Your instructions: Leave every picture behind and copy the rest of the entries below exactly.

Recorded information:
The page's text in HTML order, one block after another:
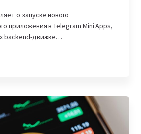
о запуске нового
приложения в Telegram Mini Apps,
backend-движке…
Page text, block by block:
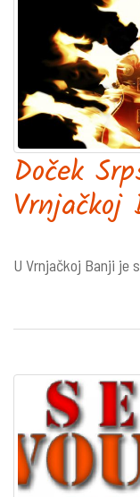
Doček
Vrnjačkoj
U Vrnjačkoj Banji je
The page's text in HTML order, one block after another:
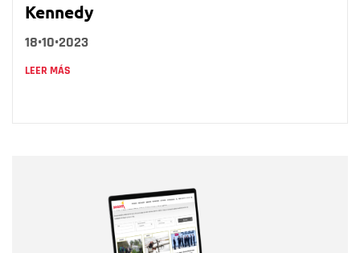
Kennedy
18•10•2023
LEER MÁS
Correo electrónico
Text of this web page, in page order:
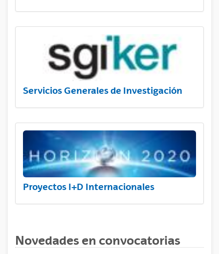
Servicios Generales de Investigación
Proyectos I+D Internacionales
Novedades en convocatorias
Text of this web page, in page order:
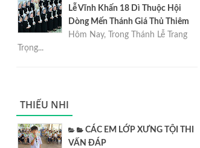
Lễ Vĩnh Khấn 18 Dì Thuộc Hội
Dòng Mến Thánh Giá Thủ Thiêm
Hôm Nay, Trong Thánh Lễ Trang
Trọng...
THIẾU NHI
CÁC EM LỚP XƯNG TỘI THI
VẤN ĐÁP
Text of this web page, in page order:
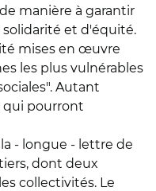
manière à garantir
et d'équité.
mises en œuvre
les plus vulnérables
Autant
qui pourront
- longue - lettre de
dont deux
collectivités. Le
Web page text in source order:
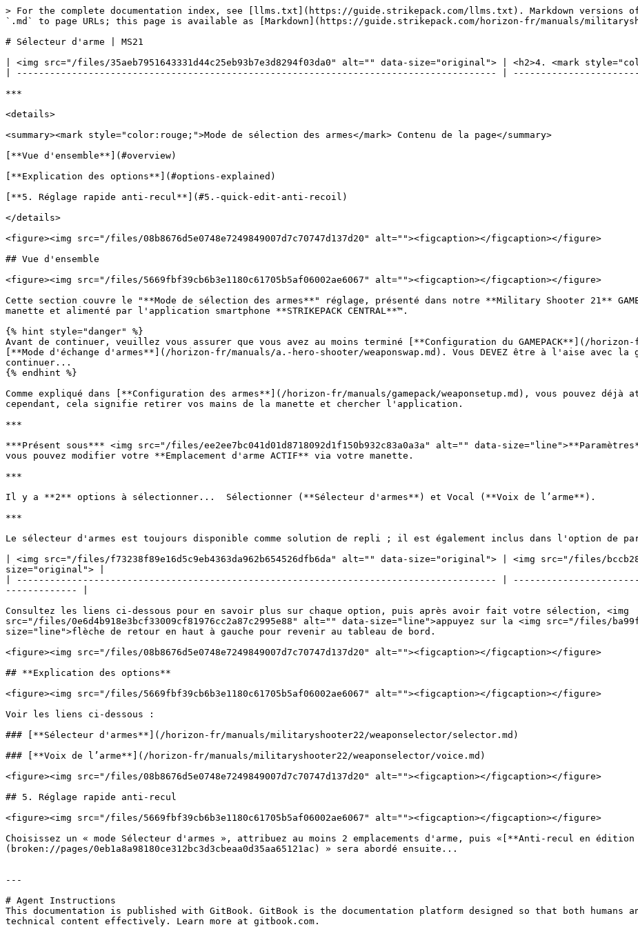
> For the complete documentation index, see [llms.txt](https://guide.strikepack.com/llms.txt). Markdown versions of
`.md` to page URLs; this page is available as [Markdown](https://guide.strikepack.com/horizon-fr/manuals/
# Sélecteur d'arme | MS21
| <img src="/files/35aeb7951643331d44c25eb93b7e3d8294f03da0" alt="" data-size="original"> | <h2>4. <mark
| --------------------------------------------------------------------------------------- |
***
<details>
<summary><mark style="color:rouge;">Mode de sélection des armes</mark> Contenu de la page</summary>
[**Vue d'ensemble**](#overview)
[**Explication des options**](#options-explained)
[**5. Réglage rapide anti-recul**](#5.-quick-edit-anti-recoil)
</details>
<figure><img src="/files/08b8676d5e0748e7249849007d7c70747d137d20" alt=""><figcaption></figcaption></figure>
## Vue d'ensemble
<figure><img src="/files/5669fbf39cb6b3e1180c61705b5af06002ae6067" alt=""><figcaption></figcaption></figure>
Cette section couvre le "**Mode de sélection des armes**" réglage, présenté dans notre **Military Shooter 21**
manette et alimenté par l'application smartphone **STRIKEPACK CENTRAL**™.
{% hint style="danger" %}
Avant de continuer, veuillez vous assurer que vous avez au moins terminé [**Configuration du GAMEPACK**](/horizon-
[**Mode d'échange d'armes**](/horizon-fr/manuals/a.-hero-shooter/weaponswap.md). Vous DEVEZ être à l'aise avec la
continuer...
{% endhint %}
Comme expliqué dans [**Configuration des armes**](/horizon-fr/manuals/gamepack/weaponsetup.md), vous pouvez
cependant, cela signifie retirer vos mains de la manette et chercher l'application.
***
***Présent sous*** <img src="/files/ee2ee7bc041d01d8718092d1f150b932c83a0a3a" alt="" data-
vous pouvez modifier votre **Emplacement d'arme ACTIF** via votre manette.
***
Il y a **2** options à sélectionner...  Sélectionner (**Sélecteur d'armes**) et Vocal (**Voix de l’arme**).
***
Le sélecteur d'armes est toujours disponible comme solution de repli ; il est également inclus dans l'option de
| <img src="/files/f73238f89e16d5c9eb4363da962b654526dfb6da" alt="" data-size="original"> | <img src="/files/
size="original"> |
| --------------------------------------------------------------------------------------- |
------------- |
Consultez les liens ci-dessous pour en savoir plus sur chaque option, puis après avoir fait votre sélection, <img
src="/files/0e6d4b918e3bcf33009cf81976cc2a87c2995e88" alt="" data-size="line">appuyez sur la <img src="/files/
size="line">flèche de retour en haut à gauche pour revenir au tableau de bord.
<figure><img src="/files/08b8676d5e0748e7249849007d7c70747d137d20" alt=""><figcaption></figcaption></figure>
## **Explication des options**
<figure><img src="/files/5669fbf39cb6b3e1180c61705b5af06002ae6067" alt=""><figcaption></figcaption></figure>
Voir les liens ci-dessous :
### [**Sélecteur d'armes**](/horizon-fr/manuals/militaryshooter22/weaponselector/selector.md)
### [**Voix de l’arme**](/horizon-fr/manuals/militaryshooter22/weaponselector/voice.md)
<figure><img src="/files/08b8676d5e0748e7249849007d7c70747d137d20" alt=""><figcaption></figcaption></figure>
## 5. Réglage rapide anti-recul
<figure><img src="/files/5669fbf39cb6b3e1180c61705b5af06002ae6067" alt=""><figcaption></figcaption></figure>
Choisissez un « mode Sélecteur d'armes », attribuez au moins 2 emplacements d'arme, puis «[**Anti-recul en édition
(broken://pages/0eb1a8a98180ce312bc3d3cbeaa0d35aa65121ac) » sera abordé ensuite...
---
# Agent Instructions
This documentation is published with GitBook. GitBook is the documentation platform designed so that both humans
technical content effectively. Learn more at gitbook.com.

Output for this exercise:
The page's text in HTML order, one block after another:
о запуске нового
приложения в Telegram Mini Apps,
backend-движке…
Page text, block by block:
Doček
Vrnjačkoj
U Vrnjačkoj Banji je
The page's text in HTML order, one block after another:
Kennedy
18•10•2023
LEER MÁS
Correo electrónico
Text of this web page, in page order:
Servicios Generales de Investigación
Proyectos I+D Internacionales
Novedades en convocatorias
Text of this web page, in page order:
Lễ Vĩnh Khấn 18 Dì Thuộc Hội
Dòng Mến Thánh Giá Thủ Thiêm
Hôm Nay, Trong Thánh Lễ Trang
Trọng...
THIẾU NHI
CÁC EM LỚP XƯNG TỘI THI
VẤN ĐÁP
Text of this web page, in page order:
manière à garantir
et d'équité.
mises en œuvre
les plus vulnérables
Autant
qui pourront
- longue - lettre de
dont deux
collectivités. Le
Web page text in source order:
> For the complete documentation index, see [llms.txt](https://guide.strikepack.com/llms.txt). Markdown versions of
`.md` to page URLs; this page is available as [Markdown](https://guide.strikepack.com/horizon-fr/manuals/
# Sélecteur d'arme | MS21
| <img src="/files/35aeb7951643331d44c25eb93b7e3d8294f03da0" alt="" data-size="original"> | <h2>4. <mark
| --------------------------------------------------------------------------------------- |
***
<details>
<summary><mark style="color:rouge;">Mode de sélection des armes</mark> Contenu de la page</summary>
[**Vue d'ensemble**](#overview)
[**Explication des options**](#options-explained)
[**5. Réglage rapide anti-recul**](#5.-quick-edit-anti-recoil)
</details>
<figure><img src="/files/08b8676d5e0748e7249849007d7c70747d137d20" alt=""><figcaption></figcaption></figure>
## Vue d'ensemble
<figure><img src="/files/5669fbf39cb6b3e1180c61705b5af06002ae6067" alt=""><figcaption></figcaption></figure>
Cette section couvre le "**Mode de sélection des armes**" réglage, présenté dans notre **Military Shooter 21**
manette et alimenté par l'application smartphone **STRIKEPACK CENTRAL**™.
{% hint style="danger" %}
Avant de continuer, veuillez vous assurer que vous avez au moins terminé [**Configuration du GAMEPACK**](/horizon-
[**Mode d'échange d'armes**](/horizon-fr/manuals/a.-hero-shooter/weaponswap.md). Vous DEVEZ être à l'aise avec la
continuer...
{% endhint %}
Comme expliqué dans [**Configuration des armes**](/horizon-fr/manuals/gamepack/weaponsetup.md), vous pouvez
cependant, cela signifie retirer vos mains de la manette et chercher l'application.
***
***Présent sous*** <img src="/files/ee2ee7bc041d01d8718092d1f150b932c83a0a3a" alt="" data-
vous pouvez modifier votre **Emplacement d'arme ACTIF** via votre manette.
***
Il y a **2** options à sélectionner...  Sélectionner (**Sélecteur d'armes**) et Vocal (**Voix de l’arme**).
***
Le sélecteur d'armes est toujours disponible comme solution de repli ; il est également inclus dans l'option de
| <img src="/files/f73238f89e16d5c9eb4363da962b654526dfb6da" alt="" data-size="original"> | <img src="/files/
size="original"> |
| --------------------------------------------------------------------------------------- |
------------- |
Consultez les liens ci-dessous pour en savoir plus sur chaque option, puis après avoir fait votre sélection, <img
src="/files/0e6d4b918e3bcf33009cf81976cc2a87c2995e88" alt="" data-size="line">appuyez sur la <img src="/files/
size="line">flèche de retour en haut à gauche pour revenir au tableau de bord.
<figure><img src="/files/08b8676d5e0748e7249849007d7c70747d137d20" alt=""><figcaption></figcaption></figure>
## **Explication des options**
<figure><img src="/files/5669fbf39cb6b3e1180c61705b5af06002ae6067" alt=""><figcaption></figcaption></figure>
Voir les liens ci-dessous :
### [**Sélecteur d'armes**](/horizon-fr/manuals/militaryshooter22/weaponselector/selector.md)
### [**Voix de l’arme**](/horizon-fr/manuals/militaryshooter22/weaponselector/voice.md)
<figure><img src="/files/08b8676d5e0748e7249849007d7c70747d137d20" alt=""><figcaption></figcaption></figure>
## 5. Réglage rapide anti-recul
<figure><img src="/files/5669fbf39cb6b3e1180c61705b5af06002ae6067" alt=""><figcaption></figcaption></figure>
Choisissez un « mode Sélecteur d'armes », attribuez au moins 2 emplacements d'arme, puis «[**Anti-recul en édition
(broken://pages/0eb1a8a98180ce312bc3d3cbeaa0d35aa65121ac) » sera abordé ensuite...
---
# Agent Instructions
This documentation is published with GitBook. GitBook is the documentation platform designed so that both humans
technical content effectively. Learn more at gitbook.com.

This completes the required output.